6. Characteristics of Big Data Analysis
We have already seen characteristics of Big Data like volume, velocity and variety. Let us now see characteristics of Big Data Analytics which make it different from traditional kind of analysis.
Big Data analysis has the following characteristics:
There might be need to write program for data analysis by using code to manipulate it or do any kind of exploration because of the scale of the data.
b. Data driven
It means progress in an activity is compelled by data and program statements describe the data to be matched and the processing required rather than defining a sequence of steps to be taken. Many analysts use hypothesis driven approach to data analysis, Big Data can use the massive amount of data to drive the analysis.
c. Attributes usage
For proper and accurate analysis of data, it can use lot of attributes. In the past, analysts dealt with hundreds of attributes or characteristics of the data source, with Big Data there are now thousands of attributes and millions of observations.
As whole data is broken into samples and samples are then analyzed, data analytics can be iterative in nature. More compute power enables iteration of the models until Big Data analysts are satisfied. This has led to development of new applications designed for addressing analysis requirements and time frames.
7. Great analysis with framing the Problem Correctly
In order to have a great analysis, it is necessary to ask the right question, gather the right data to address it, and design the right analysis to answer the question. Then only analysis can be called as correct and successful.
Framing of problem means ensuring that important questions have been asked and critical assumptions have been laid out. For example, is the goal of a new initiative to drive more revenue or more profit?

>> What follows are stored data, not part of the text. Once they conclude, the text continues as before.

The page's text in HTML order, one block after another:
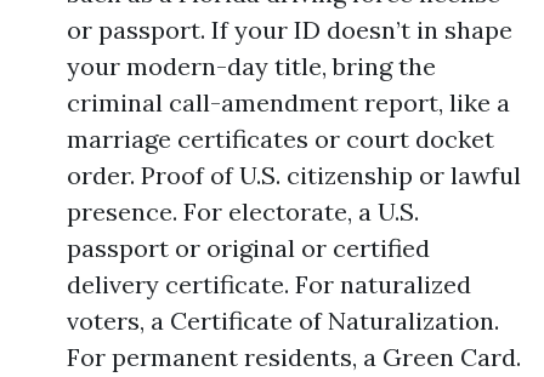
or passport. If your ID doesn’t in shape
your modern-day title, bring the
criminal call-amendment report, like a
marriage certificates or court docket
order. Proof of U.S. citizenship or lawful
presence. For electorate, a U.S.
passport or original or certified
delivery certificate. For naturalized
voters, a Certificate of Naturalization.
For permanent residents, a Green Card.

The choice leads to a huge difference in the analysis and actions that follow. Is all the data required available, or is it necessary to collect some more data? Without framing the problem, the rest of the work is useless.
For great analysis, problem should be framed correctly. This includes assessing the data correctly, developing a solid analysis plan, and taking into account the various technical and practical considerations in play.

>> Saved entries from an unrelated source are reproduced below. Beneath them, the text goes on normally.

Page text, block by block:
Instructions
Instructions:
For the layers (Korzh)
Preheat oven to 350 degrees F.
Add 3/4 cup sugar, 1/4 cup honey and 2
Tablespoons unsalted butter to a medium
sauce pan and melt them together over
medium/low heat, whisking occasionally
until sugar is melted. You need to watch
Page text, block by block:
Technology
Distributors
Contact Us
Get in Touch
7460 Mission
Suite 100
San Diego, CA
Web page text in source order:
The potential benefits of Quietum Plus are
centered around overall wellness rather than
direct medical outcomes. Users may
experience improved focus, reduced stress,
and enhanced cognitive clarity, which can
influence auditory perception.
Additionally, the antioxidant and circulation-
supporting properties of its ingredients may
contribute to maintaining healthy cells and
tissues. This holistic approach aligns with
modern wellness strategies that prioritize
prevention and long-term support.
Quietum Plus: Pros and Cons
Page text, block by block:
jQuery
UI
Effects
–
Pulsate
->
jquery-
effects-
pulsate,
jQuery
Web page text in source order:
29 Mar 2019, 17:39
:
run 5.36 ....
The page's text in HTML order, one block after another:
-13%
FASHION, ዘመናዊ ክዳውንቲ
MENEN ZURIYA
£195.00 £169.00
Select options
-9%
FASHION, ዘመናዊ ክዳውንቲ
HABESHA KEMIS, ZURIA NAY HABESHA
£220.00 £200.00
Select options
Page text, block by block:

Any business problem can be analyzed for 2 issues:
a. Statistical Significance
How problem is statistically important for decision making. Statistical significance testing takes some assumptions and determines the probability of happening of results if the assumptions are correct.
b. Business Importance
It means how the problem is related with business and its importance. Always put the results in business context as part of the final validation process.
8. Skills required to be a Data Analyst
In today’s world, there is an increasing demand for analytical professionals. It is taking time for academic programs to adapt and scale to develop more talent.
All the data collected and the models created are of no use if the organization lacks skilled Big Data analysts. A Big Data analyst requires both skill and knowledge for getting good data analytics jobs.
To be a successful analyst, a professional requires expertise on the various Big data analytical tools like R & SAS. He should be able to use these business analytics tools properly and gather required details. He should also be able to take decisions which are both statistically significant and important to the business.
Even if you know how to use a data analysis tool of any type, you also need to have the right skills, experience and perspective to use it. An analytics tool may save a user some programming but he or she still needs to understand the analytics that are being generated. Then only a person can be called as successful Data analyst.
Business people with no analytical expertise may want to leverage analytics, but they do not need to do the actual heavy lifting. The job of the analytics team is to enable business people to drive analytics through the organization. Let business people spend their time selling the power of analytics upstream and changing the business processes they manage to make use of analytics. If analytics teams do what they do best and business teams do what they do best, it will be a winning combination.